According to the EPA, the rail company is required to:
- Identify and clean up contaminated soil and water resources.
- Reimburse EPA for cleaning services to be offered to residents and businesses to provide an additional layer of reassurance, which will be conducted by EPA staff and contractors.
- Attend and participate in public meetings at EPA’s request and post information online.
- Pay for EPA’s costs for work performed under this order.
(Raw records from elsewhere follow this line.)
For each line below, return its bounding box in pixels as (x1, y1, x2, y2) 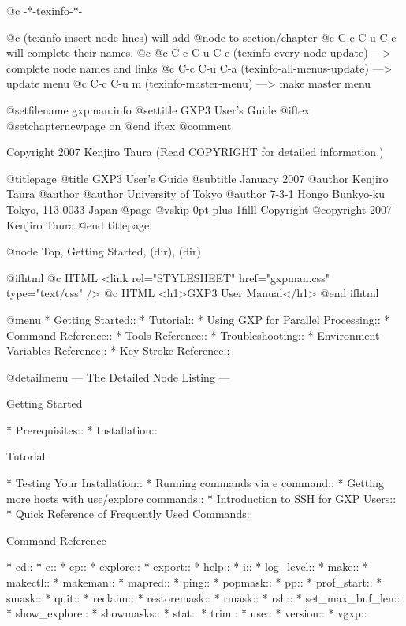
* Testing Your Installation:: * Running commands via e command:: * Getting (6, 475, 384, 491)
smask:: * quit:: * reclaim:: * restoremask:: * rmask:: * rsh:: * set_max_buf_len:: (6, 589, 400, 606)
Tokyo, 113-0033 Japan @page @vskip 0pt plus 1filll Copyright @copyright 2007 (6, 200, 392, 217)
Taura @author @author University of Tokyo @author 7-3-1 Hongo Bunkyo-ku (6, 185, 386, 202)
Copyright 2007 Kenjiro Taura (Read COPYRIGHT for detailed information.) (6, 143, 384, 160)
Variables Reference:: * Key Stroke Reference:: (6, 342, 230, 359)
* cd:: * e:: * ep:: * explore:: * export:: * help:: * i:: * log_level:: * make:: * (6, 558, 368, 575)
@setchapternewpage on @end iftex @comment (6, 117, 232, 133)
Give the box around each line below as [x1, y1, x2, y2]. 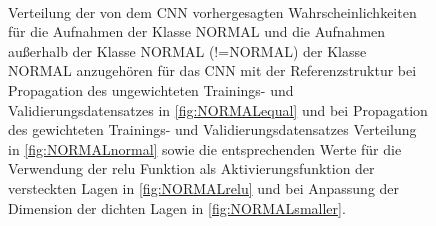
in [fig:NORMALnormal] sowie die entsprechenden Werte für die [8, 138, 402, 159]
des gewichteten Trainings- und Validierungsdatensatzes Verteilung [8, 119, 417, 140]
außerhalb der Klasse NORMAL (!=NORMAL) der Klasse [8, 40, 367, 61]
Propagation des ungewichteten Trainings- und [8, 79, 294, 100]
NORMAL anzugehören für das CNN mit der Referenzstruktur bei [8, 60, 417, 81]
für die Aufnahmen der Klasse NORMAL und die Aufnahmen [8, 21, 386, 42]
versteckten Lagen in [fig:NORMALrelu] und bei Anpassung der [8, 177, 400, 198]
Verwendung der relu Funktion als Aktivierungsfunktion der [8, 158, 375, 179]
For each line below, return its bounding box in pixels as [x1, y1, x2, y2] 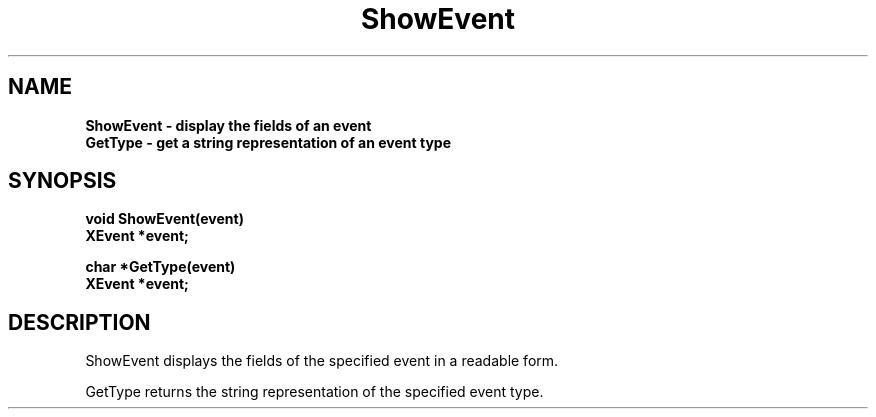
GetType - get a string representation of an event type [85, 133, 451, 151]
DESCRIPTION [8, 309, 151, 335]
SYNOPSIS [8, 168, 117, 194]
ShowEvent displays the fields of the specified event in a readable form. [85, 352, 559, 370]
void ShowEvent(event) [85, 210, 244, 228]
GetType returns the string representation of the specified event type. [85, 383, 544, 401]
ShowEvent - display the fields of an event [85, 116, 372, 134]
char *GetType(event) [85, 258, 236, 276]
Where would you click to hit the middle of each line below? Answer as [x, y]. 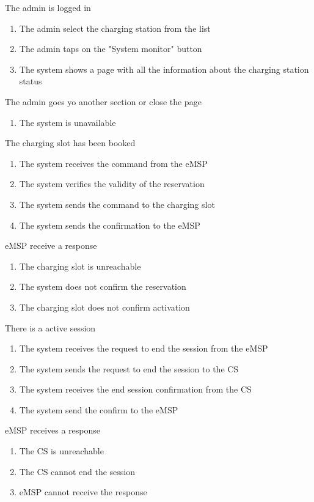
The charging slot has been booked [70, 143]
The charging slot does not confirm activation [104, 307]
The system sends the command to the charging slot [117, 204]
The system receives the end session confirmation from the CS [135, 389]
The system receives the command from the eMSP [113, 163]
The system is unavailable [68, 122]
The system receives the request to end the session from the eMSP [144, 348]
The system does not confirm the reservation [103, 286]
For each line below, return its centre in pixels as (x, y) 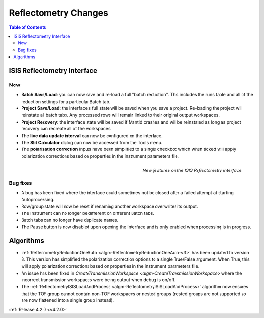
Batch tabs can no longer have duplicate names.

“The Norfolk Southern train derailment has upended the lives of East Palestine families, and EPA’s order will ensure the company is held accountable for jeopardizing the health and safety of this community,” said EPA Administrator Michael S. Regan. “Let me be clear: Norfolk Southern will pay for cleaning up the mess they created and for the trauma they’ve inflicted on this community. I’m deeply grateful to the emergency responders, including EPA personnel, who’ve been on the ground since day one and ensured there was no loss of life as a result of this disaster. As we transition from emergency response, EPA will continue to coordinate closely with our local, state, and federal partners through a whole-of-government approach to support the East Palestine community during the remediation phase. To the people of East Palestine, EPA stands with you now and for as long as it may take.”
In addition to the order, the EPA said they will approve the company’s workplan in regards to the cleanup. If the company fails to complete any actions as ordered by EPA, they will immediately step in, conduct the necessary work, and then seek to compel Norfolk Southern to pay triple the cost.
To address the concerns of residents regarding potential indoor contamination, EPA will offer cleaning services to area businesses and families, which Norfolk Southern will reimburse the agency for. More details about how community members can request this service will be available this week, the agency said.
In the news conference, Ohio Governor Mike DeWine said there will be weekly testing of the community’s water to ensure it’s safe for use and consumption.
EPA’s order marks the transition of the multi-agency response from its “emergency phase” to a longer-term remediation phase, the agency said.
The order takes effect two days after signature, though the cleanup work has already begun and will continue.
Norfolk Southern issued to following statement in response to the order:
“We recognize that we have a responsibility, and we have committed to doing what’s right for the residents of East Palestine. We have been paying for the clean-up activities to date and will continue to do so. We are committed to thoroughly and safely cleaning the site, and we are reimbursing residents for the disruption this has caused in their lives. We are investing in helping East Palestine thrive for the long-term, and we will continue to be in the community for as long as it takes. We are going to learn from this terrible accident and work with regulators and elected officials to improve railroad safety.”